The Guardian view on Rachel Reeves’s speech: gambling on a mirage of stability | Editorial

4 hours ago 6

Rachel Reeves’s speech was a pre-emptive confession that Labour would almost certainly break its manifesto commitment not to put up income tax in November’s budget. The credibility gap between Labour’s political theatre and the fiscal arithmetic has been obvious for weeks. The economic fundamentals haven’t changed for the chancellor, only the politics have – notably with Reform UK and the Tories making austerity policies central to their pitch.

Ms Reeves wants the coming argument to be that Labour is committed to protecting public services and jobs, while portraying her rightwing opponents as ideologically committed to shrinking the state. This is not a bad idea – if the wealthy fund it. And if a promise has to be broken, she has picked the politically optimal one – as even her shadow, Mel Stride, has conceded.

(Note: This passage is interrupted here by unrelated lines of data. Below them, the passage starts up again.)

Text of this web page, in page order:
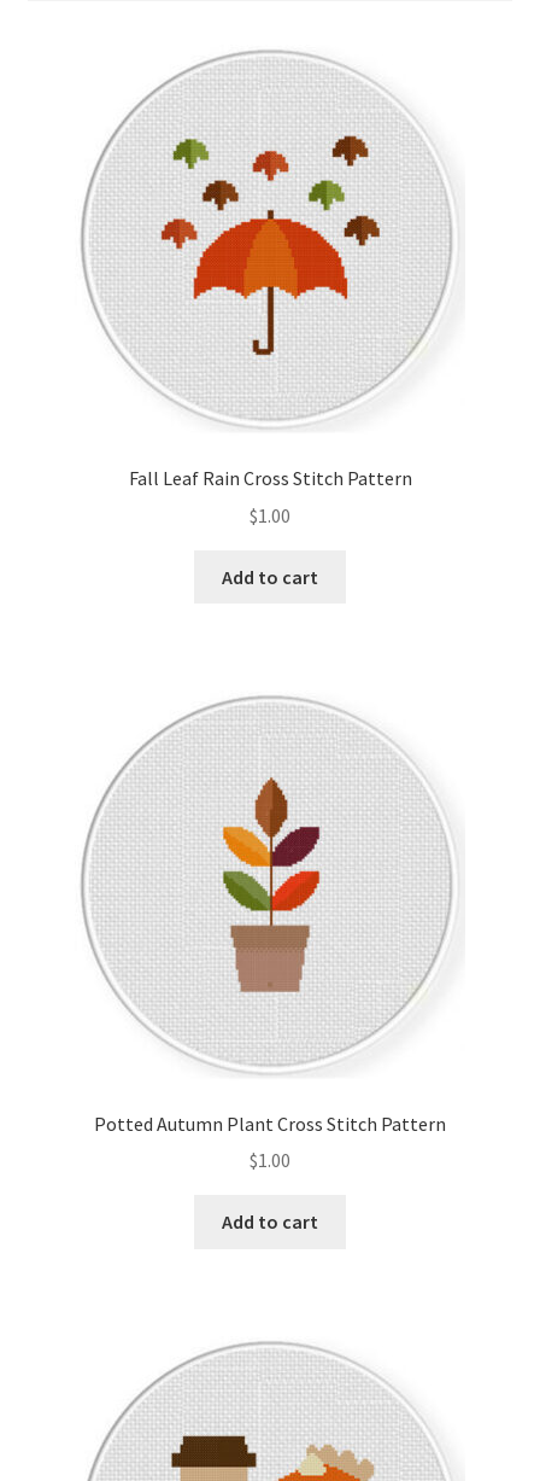
Email Freebie
Free Trial
It’s All Free Now
Membership Options
My Account
Logout
Thank you
Fall Leaf Rain Cross Stitch Pattern
$1.00
Add to cart
Potted Autumn Plant Cross Stitch Pattern
$1.00
Add to cart

Chancellors don’t usually give speeches before budgets – and if they do, they tend to say nothing. But Sir Keir Starmer needed a line to bat away awkward questions from the Conservative leader, Kemi Badenoch, and Ms Reeves provided it. She has also given cover for the leadership’s ideologically conservative fiscal policies, now enforced in parliament through a three-line whip on the two-child benefit cap during an opposition day debate about welfare.

Ministers could have tabled a neutral government amendment which talked about “keeping the two-child limit under review”. It would automatically have superseded opposition amendments, avoiding a potential rebellion. But the government wanted a showdown with its critics. In the end, the Commons speaker did not call the amendments, but Ms Reeves took a chance to show the markets she wouldn’t bend to her MPs. The pound and stocks fell anyway, suggesting traders weren’t paying attention.

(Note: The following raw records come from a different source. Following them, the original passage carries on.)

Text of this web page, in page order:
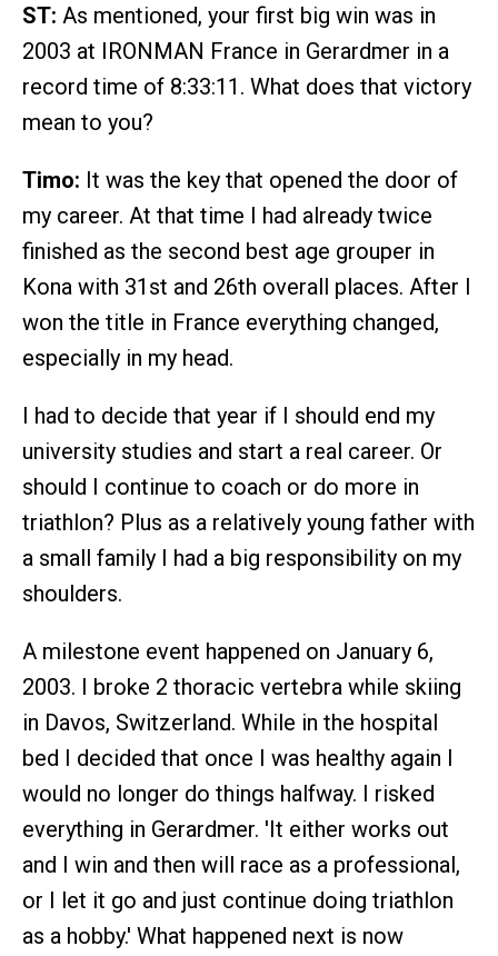
ST: As mentioned, your first big win was in
2003 at IRONMAN France in Gerardmer in a
record time of 8:33:11. What does that victory
mean to you?
Timo: It was the key that opened the door of
my career. At that time I had already twice
finished as the second best age grouper in
Kona with 31st and 26th overall places. After I
won the title in France everything changed,
especially in my head.
I had to decide that year if I should end my
university studies and start a real career. Or
should I continue to coach or do more in
triathlon? Plus as a relatively young father with
a small family I had a big responsibility on my
shoulders.
A milestone event happened on January 6,
2003. I broke 2 thoracic vertebra while skiing
in Davos, Switzerland. While in the hospital
bed I decided that once I was healthy again I
would no longer do things halfway. I risked
everything in Gerardmer. 'It either works out
and I win and then will race as a professional,
or I let it go and just continue doing triathlon
as a hobby.' What happened next is now

This is a pyrrhic victory. This year the government is probably going to be spending close to 6% of GDP more than it gets back in taxes. Around half of that goes to the banks and pension funds via interest payments on gilts as well as through quantitative easing. That’s double the amount injected into the real economy that voters see. The rest is for public investment which brings long-term not short term benefits.

This strategy runs a significant risk of blowing up in the government’s face. Ms Reeves is assuming that the private sector – either households or corporations – will take up the slack. But the only plausible way they will do that is through a borrowing binge, not productive expansion. The danger of such an unstable model is that it produces similar conditions to the crash of 2008 – only this time with families starting from a weaker position.

Many households are already highly indebted and facing a cost of living crisis. They are unlikely to be splashing the cash. Companies have shown no sign of investing, preferring financial accumulation and share buybacks. Banks are hoarding, not lending. If a government in a country that imports more than it exports insists on running too small a deficit, and the private sector is unwilling or unable to borrow and spend more than its income, then stagnation – or even recession – becomes the inevitable outcome.

Ms Reeves calls this stability. But it is a gamble – one that rests seemingly on households borrowing what the state will not spend, and on markets believing in a confidence that never arrives. If New Labour’s tragedy was debt-fuelled growth, then the farce is pretending it can happen again.